- The problem
Go through the data and retrieve each line that includes the string "camera".

(Stored records)
• • •

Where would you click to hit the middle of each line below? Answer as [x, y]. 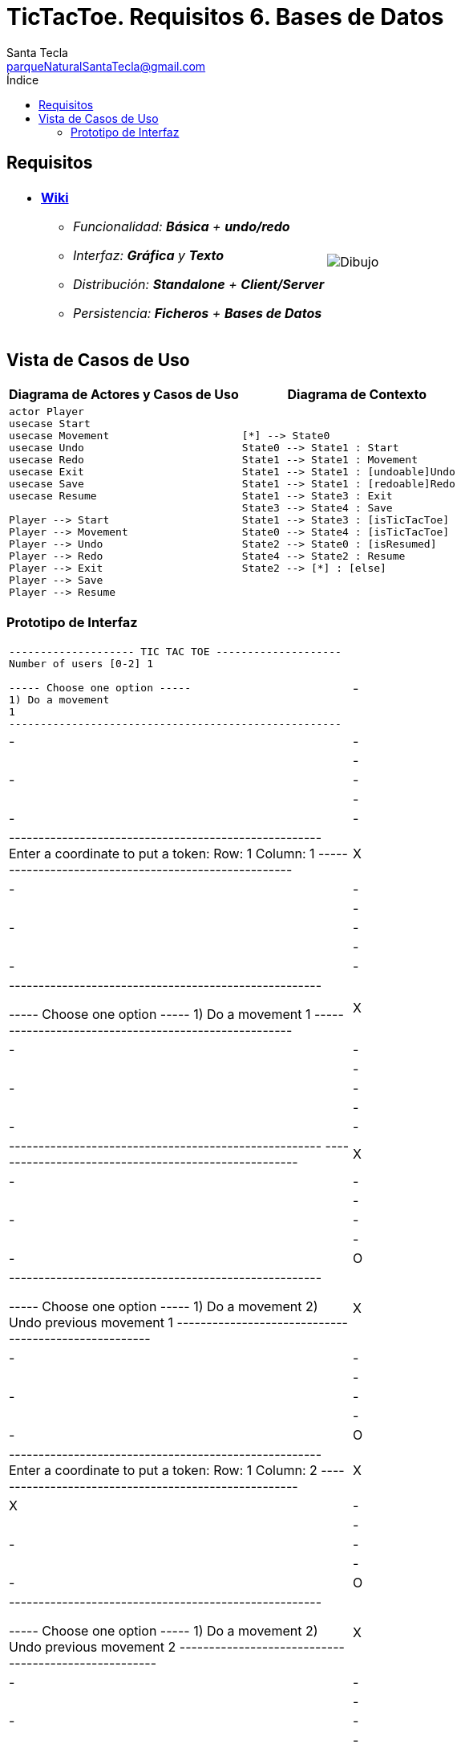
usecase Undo [47, 448]
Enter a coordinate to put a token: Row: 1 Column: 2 [163, 1471]
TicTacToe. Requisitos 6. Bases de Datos [225, 17]
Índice [23, 79]
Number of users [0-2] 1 [81, 664]
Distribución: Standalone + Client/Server [199, 284]
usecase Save [47, 484]
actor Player [47, 412]
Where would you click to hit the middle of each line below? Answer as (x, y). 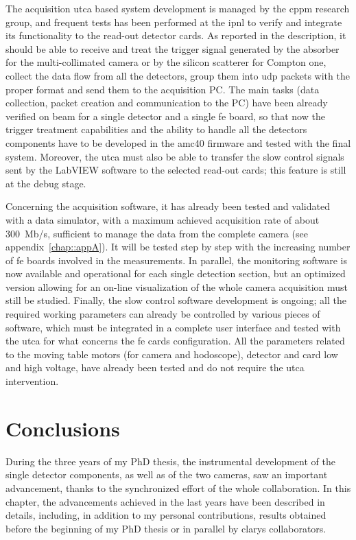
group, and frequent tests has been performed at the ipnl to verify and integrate (174, 22)
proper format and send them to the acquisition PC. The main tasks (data (163, 89)
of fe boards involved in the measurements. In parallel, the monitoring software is (176, 260)
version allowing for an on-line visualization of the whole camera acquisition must (177, 286)
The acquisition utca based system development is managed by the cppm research (178, 8)
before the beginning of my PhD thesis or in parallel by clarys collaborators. (166, 528)
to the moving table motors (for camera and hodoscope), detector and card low (172, 354)
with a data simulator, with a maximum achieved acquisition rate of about (163, 219)

• • •

- Output below
version allowing for an on-line visualization of the whole camera acquisition must (177, 286)
to the moving table motors (for camera and hodoscope), detector and card low (172, 354)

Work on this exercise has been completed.